To save you time, VeriLib has already auto-run this same script, which produces both pedagogical output to the terminal and the result summary file manifest.json.

We encourage you to not only run this tooling, but also inspect it for correctness. You can build trust in this certificate page by checking the text in green against the manifest, and by noting that the manifest lists as successfully verified all functions in the Specifications section.

Verify it yourself

You do not need to clone any repository. Download the small bash script below using wget or curl. Running it pulls the prebuilt image from Docker Hub and writes the same manifests and lists this page publishes. A full run can take a long time and use significant disk space—plan for that before you start.

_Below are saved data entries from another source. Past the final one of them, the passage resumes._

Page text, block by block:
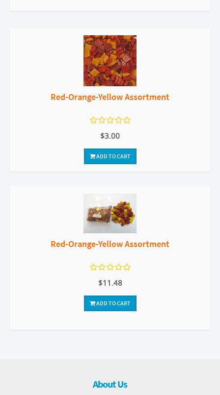
Red-Orange-Yellow Assortment
$3.00
ADD TO CART
Red-Orange-Yellow Assortment
$11.48
ADD TO CART
About Us
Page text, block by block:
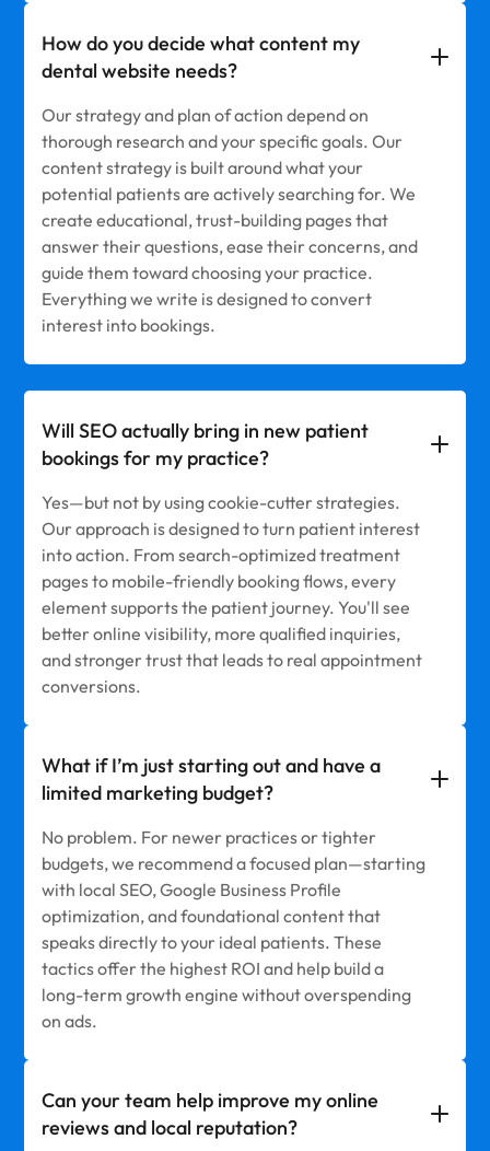
How do you decide what content my
dental website needs?
Our strategy and plan of action depend on
thorough research and your specific goals. Our
content strategy is built around what your
potential patients are actively searching for. We
create educational, trust-building pages that
answer their questions, ease their concerns, and
guide them toward choosing your practice.
Everything we write is designed to convert
interest into bookings.
Will SEO actually bring in new patient
bookings for my practice?
Yes—but not by using cookie-cutter strategies.
Our approach is designed to turn patient interest
into action. From search-optimized treatment
pages to mobile-friendly booking flows, every
element supports the patient journey. You'll see
better online visibility, more qualified inquiries,
and stronger trust that leads to real appointment
conversions.
What if I’m just starting out and have a
limited marketing budget?
No problem. For newer practices or tighter
budgets, we recommend a focused plan—starting
with local SEO, Google Business Profile
optimization, and foundational content that
speaks directly to your ideal patients. These
tactics offer the highest ROI and help build a
long-term growth engine without overspending
on ads.
Can your team help improve my online
reviews and local reputation?

  1. Get the script with wget (saves as verify.sh in the current directory):
    wget -O verify.sh https://verilib.org/cert/5171/verify-script

    Same URL with curl: curl -fsSL -o verify.sh https://verilib.org/cert/5171/verify-script

  2. bash verify.sh --cert-verify-url 'https://verilib.org' 'verilib/repo-5171@sha256:5babe4d12da24234862a4b95cca8bb36a7be3e70c0f9159aa38b0430d2087bb5' 'VERIFICATION_RESULTS'

Once you have finished running the script, the file VERIFICATION_RESULTS/manifest.json should match what is shown in the Results section above (downloadable here).

Install Docker

You need a working Docker install before you can pull the certificate image or run the verification script. For the canonical, up-to-date steps (including licensing and system requirements), use Docker’s official guide: Get Docker.

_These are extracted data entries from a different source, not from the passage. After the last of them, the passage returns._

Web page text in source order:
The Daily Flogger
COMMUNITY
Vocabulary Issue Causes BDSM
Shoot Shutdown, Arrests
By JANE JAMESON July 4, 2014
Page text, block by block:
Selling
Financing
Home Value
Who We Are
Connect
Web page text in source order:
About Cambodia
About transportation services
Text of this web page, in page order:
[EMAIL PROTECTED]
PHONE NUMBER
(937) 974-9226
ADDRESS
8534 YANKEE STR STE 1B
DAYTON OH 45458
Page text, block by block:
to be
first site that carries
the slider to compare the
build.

  • macOS: Install Docker Desktop for Mac (Apple Silicon or Intel per your Mac). Open the app from Applications, complete onboarding, and wait until Docker reports “running”. Detailed steps: Install Docker Desktop on Mac.
  • Windows: Install Docker Desktop for Windows. Use WSL 2 backend when prompted. After install, start Docker Desktop and wait until it is ready. Detailed steps: Install Docker Desktop on Windows.
  • Linux: Install Docker Engine (and optionally Docker Compose plugin) for your distribution—do not rely on a random apt package without checking Docker’s repo instructions. Detailed steps: Install Docker Engine (choose your distro: Ubuntu, Debian, Fedora, etc.).

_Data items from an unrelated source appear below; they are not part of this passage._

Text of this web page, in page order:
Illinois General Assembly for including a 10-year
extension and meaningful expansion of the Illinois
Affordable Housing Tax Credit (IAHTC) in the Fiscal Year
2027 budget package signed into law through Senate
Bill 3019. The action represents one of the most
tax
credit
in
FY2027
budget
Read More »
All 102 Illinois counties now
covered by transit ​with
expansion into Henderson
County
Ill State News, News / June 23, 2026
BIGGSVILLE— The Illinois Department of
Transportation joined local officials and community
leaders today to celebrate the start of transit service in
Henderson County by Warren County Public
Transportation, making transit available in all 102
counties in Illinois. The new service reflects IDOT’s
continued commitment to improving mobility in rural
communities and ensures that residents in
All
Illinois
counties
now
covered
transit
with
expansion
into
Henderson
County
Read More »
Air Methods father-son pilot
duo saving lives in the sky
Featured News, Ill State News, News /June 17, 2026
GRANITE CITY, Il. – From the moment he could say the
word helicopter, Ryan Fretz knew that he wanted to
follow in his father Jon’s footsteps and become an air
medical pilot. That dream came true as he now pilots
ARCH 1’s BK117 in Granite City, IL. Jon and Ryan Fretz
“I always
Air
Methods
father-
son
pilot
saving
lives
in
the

Smoke test: In a terminal, run docker version. You should see both Client and Server sections. If you see docker: command not found, the CLI is not on your PATH yet—restart the terminal or finish Docker Desktop’s setup.

Reproducible Docker image (open source)

Latest certificate: v1/cert/5171 and /cert/5171?p=1&c=v1 pin the image below.

The Docker image verilib/repo-5171@sha256:5babe4d12da24234862a4b95cca8bb36a7be3e70c0f9159aa38b0430d2087bb5 on Docker Hub matches this certificate’s published dockerHubImageDigest / manifest image. Use Verify it yourself to pull and run—no clone required.